Apache Flume Data flow Model

Data flow in Apache Flume starts with a client. The client starts sending an event to its destination system that is received by the Apache Flume source. Flume source stores it into one or more channels. Now the events are stored in channel unless it is taken by Flume sink. The sink removes the event from the channel and puts it into a target data store like HDFS (via Flume HDFS sink).
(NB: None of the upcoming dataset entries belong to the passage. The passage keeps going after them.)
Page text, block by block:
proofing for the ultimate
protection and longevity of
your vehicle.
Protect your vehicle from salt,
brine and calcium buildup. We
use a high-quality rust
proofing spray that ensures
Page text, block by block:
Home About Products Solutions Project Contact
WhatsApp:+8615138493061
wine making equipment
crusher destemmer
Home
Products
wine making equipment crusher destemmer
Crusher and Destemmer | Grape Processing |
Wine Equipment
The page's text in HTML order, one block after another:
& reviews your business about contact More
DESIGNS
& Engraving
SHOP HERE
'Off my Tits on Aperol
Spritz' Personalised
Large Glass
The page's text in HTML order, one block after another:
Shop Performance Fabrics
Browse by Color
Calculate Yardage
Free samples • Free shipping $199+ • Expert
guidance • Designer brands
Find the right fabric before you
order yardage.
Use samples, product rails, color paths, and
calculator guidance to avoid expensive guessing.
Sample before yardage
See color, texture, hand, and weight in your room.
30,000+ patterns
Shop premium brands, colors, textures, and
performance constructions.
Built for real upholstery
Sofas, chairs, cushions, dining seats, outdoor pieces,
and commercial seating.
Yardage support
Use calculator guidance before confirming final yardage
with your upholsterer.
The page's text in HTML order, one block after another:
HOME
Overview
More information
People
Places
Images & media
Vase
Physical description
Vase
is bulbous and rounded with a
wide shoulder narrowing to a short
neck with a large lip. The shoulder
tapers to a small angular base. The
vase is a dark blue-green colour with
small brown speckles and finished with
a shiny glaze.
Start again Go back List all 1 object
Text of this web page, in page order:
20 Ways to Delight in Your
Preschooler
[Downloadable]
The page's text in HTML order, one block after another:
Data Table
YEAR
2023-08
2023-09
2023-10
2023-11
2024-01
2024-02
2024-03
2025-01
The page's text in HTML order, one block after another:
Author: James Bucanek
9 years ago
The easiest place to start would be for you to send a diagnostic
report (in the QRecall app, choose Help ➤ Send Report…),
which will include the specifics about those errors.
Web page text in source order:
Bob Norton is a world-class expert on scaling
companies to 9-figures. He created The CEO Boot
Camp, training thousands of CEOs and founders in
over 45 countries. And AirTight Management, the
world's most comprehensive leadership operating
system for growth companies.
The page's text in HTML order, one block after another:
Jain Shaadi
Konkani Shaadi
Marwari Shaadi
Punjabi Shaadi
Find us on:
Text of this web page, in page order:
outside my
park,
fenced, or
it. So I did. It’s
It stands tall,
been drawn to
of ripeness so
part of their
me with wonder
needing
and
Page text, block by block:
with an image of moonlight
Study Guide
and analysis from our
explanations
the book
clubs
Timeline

The following diagram shows the data flow of Apache Flume.

flume data flow

Apache Flume Data Flow Types

Let us see data flow types provided by Flume.

1. Multi-hop flow

In this type of data flow, a user can build multi-hop flows where events will travel through multiple agents before reaching the final destination. In the case of a multi-hop flow, data travels from the previous-hop sink to the next source hop and stored in the next-hop channel.

multiagent data flow

2. Fan-in flow

In this type of data flow, events from multiple sources can travel to their destination using a single channel.

We can take an example of a log collection system in which logs are collected from hundreds of web servers and sent to a dozen of agents that write to the HDFS cluster. Flume can achieve this by configuring several first-tier agents with an Avro sink, all will point to an Avro source of a single agent. Now this source on the second tire agent will consolidate events in a single channel which is used by the sink to its final store system.

fan in data flow

3. Fan-out flow

In this type of data flow, event flow from one source to multiple channels is achieved by defining a flow multiplexer that can replicate an event to one or more channels.

Fan-out flow provides two modes of data flow.

  • Replicating: In this mode, event data is replicated to all channels.
  • Multiplexing: In this mode, event data will be sent to selected channels when an event’s attribute matches a preconfigured value. The mapping can be set in the agent’s configuration file.

multiplex data flow